++++ Task material ++++
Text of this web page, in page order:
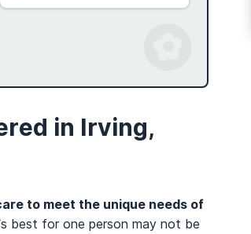
in Irving,
to meet the unique needs of
best for one person may not be
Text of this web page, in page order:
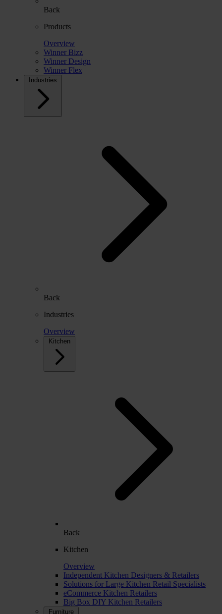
++++
-- What the task asks --
The pictures stay out; please reproduce everything else in the entries exactly.

-- Exercise answer --
Text of this web page, in page order:
in Irving,
to meet the unique needs of
best for one person may not be
Text of this web page, in page order:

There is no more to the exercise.